- Weediquette TV show poster
- Genre: Documentary, Drug, Science, Technology
- Creative director: Spike Jonze
- Starring: Krishna Andavolu
- Countries of origin: Canada United States
- Original language: English
- No. of seasons: 3
- No. of episodes: 26

Production
- Running time: 30 mins

Original release
- Network: Viceland
- Release: February 29, 2016 – November 14, 2017

= Weediquette =

Weediquette is a documentary television series following Vice Media correspondent Krishna Andavolu as he chronicles the science, culture, and economics of the legalization of marijuana.

==History==
Weediquette started in 2012 as a weekly column by Abdullah Saeed, then continued as a Vice.com web series in 2013. During a 2014 interview with José Mujica, Andavolu smoked a joint with President of Uruguay.

When the Viceland channel launched in February 2016, Weediquette transitioned to television, airing three seasons through 2017.

== Episodes ==

=== Web series (2013–14) ===

| No. | Title | Original release date |
| 1 | "Introduction to Butane Hash Oil" | July 25, 2013 |
Abdullah Saeed goes to the 2013 Cannabis Cup in Denver, Colorado, to learn more about butane hash oil, aka BHO, butane honey oil, shatter, dabs, and wax.
| 2 | "King of Cannabis" | August 8, 2013 |
Krishna joins Arjan and his crew of strain hunters in Colombia to look for three of the country's rarest types of weed, strains that have remained genetically pure for decades.

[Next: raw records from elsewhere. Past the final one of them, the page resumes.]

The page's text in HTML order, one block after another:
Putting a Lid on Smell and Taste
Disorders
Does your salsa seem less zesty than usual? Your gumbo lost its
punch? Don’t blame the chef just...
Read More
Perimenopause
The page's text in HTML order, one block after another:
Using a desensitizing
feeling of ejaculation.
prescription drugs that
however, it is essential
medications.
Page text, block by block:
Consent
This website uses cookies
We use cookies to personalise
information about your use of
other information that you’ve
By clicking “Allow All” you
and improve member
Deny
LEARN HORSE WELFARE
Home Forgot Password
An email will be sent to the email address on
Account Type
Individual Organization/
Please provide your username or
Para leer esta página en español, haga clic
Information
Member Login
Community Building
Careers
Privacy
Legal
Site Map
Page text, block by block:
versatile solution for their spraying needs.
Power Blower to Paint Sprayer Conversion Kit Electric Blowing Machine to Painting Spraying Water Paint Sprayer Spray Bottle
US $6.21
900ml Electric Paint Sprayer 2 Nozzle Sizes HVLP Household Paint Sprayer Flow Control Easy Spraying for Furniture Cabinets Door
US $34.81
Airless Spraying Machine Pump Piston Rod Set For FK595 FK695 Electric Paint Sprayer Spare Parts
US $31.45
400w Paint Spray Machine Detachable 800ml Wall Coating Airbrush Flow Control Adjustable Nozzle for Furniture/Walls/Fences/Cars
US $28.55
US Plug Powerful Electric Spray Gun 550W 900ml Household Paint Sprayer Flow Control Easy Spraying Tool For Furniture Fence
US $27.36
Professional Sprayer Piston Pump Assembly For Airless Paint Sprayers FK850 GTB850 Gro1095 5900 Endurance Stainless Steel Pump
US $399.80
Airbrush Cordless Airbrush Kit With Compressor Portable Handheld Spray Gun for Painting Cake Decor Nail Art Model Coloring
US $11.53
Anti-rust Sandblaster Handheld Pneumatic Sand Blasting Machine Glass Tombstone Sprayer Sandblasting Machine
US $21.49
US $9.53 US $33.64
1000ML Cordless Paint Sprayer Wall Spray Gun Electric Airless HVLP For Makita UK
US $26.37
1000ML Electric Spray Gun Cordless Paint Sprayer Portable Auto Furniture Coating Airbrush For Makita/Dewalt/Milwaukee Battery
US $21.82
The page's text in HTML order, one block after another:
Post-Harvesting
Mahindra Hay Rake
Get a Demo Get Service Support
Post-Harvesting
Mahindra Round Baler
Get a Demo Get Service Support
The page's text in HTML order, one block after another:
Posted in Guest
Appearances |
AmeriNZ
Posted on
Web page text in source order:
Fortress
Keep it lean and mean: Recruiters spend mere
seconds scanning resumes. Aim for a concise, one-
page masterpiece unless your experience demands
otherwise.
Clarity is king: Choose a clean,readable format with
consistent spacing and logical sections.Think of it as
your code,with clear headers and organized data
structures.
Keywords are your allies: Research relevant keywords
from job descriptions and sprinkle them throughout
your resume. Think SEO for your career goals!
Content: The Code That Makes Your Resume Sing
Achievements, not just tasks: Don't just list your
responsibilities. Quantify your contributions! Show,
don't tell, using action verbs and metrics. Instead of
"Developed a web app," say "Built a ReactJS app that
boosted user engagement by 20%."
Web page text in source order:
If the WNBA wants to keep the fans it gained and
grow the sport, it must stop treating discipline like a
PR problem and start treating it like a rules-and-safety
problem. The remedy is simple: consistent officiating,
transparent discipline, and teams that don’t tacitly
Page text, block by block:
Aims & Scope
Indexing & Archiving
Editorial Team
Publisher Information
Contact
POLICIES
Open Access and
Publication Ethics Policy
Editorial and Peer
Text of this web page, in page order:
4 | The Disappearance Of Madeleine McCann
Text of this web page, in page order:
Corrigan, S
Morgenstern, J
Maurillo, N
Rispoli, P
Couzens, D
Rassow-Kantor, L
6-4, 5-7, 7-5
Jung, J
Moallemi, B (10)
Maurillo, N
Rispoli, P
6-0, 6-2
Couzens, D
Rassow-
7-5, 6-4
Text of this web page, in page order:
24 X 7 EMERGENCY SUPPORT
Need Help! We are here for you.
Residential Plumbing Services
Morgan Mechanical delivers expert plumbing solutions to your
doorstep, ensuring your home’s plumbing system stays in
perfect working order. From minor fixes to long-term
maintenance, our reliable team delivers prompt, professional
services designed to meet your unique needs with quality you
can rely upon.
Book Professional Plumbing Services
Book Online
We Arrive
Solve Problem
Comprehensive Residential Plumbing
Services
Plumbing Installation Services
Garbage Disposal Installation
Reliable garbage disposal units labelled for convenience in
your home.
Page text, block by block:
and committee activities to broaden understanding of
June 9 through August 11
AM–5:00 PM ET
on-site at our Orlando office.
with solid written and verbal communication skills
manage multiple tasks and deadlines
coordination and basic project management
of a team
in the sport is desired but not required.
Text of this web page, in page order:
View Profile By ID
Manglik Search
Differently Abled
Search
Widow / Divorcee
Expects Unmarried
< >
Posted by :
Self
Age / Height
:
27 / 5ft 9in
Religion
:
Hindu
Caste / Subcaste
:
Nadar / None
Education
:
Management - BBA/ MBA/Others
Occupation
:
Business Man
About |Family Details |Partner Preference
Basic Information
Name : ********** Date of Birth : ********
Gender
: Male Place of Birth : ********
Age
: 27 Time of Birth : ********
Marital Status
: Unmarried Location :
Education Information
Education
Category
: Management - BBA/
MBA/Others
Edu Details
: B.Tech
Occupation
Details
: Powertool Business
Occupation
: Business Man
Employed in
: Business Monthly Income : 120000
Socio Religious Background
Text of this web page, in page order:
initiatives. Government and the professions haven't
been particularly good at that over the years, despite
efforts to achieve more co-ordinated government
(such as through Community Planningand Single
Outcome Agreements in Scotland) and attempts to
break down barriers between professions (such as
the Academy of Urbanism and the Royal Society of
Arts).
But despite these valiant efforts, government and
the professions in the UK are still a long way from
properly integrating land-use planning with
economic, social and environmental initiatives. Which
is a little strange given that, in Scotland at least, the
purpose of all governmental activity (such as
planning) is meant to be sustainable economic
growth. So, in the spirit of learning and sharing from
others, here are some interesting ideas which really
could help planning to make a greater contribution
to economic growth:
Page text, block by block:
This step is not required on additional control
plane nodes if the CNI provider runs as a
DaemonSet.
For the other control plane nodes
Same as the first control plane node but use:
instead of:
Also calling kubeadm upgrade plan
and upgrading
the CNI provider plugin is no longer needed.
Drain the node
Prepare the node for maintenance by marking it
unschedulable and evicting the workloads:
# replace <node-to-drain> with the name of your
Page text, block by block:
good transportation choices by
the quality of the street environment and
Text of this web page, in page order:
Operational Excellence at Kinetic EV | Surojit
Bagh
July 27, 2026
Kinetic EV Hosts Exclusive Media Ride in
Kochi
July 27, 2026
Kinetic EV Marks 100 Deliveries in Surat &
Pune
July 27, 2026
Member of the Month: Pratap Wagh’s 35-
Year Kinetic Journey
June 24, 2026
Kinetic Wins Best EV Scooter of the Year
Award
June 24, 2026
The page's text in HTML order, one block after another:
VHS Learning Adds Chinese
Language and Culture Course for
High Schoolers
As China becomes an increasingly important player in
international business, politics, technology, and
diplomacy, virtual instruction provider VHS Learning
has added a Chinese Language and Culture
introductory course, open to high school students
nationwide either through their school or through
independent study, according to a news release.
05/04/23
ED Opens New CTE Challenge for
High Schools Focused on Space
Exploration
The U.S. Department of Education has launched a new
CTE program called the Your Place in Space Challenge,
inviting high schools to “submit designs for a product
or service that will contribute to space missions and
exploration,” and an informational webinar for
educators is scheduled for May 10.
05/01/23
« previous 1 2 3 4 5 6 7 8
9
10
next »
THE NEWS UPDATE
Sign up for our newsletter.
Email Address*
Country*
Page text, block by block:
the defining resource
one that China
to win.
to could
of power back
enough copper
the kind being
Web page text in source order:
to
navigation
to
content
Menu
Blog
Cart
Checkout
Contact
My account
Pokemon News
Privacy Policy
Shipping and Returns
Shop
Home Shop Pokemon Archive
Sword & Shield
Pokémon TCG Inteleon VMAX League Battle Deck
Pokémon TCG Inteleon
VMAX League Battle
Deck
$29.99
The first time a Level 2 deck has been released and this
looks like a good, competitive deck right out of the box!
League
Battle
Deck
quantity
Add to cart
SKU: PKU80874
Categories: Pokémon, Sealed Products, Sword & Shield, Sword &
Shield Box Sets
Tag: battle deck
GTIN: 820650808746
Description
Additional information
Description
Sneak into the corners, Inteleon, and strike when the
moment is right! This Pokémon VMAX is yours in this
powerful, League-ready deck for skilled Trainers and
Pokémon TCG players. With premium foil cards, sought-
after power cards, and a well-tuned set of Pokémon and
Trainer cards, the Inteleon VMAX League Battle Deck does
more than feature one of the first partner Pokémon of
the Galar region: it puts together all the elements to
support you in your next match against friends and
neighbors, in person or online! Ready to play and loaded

They trudge up mountains and crisscross military checkpoints in the country's still-violent south, and then head north to the breathtaking Caribbean coast. As the dominoes of criminalization fall throughout the world, Arjan is positioned to be at the forefront of the legitimate international seed trade.
| 3 | "Marijuana Minors" | December 11, 2013 |
Krishna goes to the small town of Pendleton, Oregon, where medical marijuana is legal, to visit Mykayla Comstock, an eight-year-old leukemia patient who takes massive amounts of weed to treat her illness. Her family, and many people we met along the way, believe not only in the palliative aspects of the drug, but also in marijuana's curative effect—that pot can literally shrink tumors.
| 4 | "The Cannabis Republic of Uruguay" | April 26, 2014 |
Krishna examines cannabis in Uruguay, a country adjusting to a legally regulated marijuana market. During the visit Krishna meets President of Uruguay José Mujica to burn one down and discuss his goal of a chicken in every pot, a car in every garage, and six cannabis plants per household.
| 5 | "The War on Kids" | July 16, 2014 |
The story of Jesse Snodgrass, a kid with Asperger syndrome who was entrapped by an undercover cop posing as a student at Jesse's high school.
| 6 | "Stoned Moms" | September 18, 2014 |
Krishna travels to Denver with Jessica Roake, a mother of two from the suburbs of Washington, DC, for a mom-friendly cannabis tour. She gets blazed beyond belief in the name of market research.

=== Season 1 (2016) ===

| No. | Title | Original release date |
| 1 | "Stoned Kids" | February 29, 2016 |
Many families whose children have cancer are using medical marijuana in their cancer therapy.
| 2 | "Stoned Vets" | March 8, 2016 |
Veterans with PTSD often use marijuana as medicine even though it is not legal at the federal level.
| 3 | "The War on Weed" | March 15, 2016 |
Krishna looks into the imprisonment of Bernard Noble, whose two joints led to 13 years in prison in Louisiana.
| 4 | "Marijuana Migrants" | March 22, 2016 |
Krishna is meeting with families who've relocated to Colorado to seek marijuana as a medicine, as well as entrepreneurs trying to take advantage of the financial growth.
| 5 | "The Emerald Triangle" | March 29, 2016 |
Krishna meets small budget growers in California whose farms are threatened by big corporations in the world's largest cannabis-producing region.
| 6 | "Cannabis in Congo" | April 5, 2016 |
Krishna travels to the Democratic Republic of Congo to meet the Mbuti pygmies, where female dealers and farmers in rebel territories grow and sell marijuana.
| 7 | "Mary Janes" | April 12, 2016 |
Krishna meets women working and running the marijuana trade.
| 8 | "Half Baked" | April 19, 2016 |
Krishna heads to the District of Columbia and Amsterdam to see if partial marijuana legalization can work.

=== Season 2 (2016) ===
The series airs on Viceland, Wednesday nights at 10pm ET / 9pm CT.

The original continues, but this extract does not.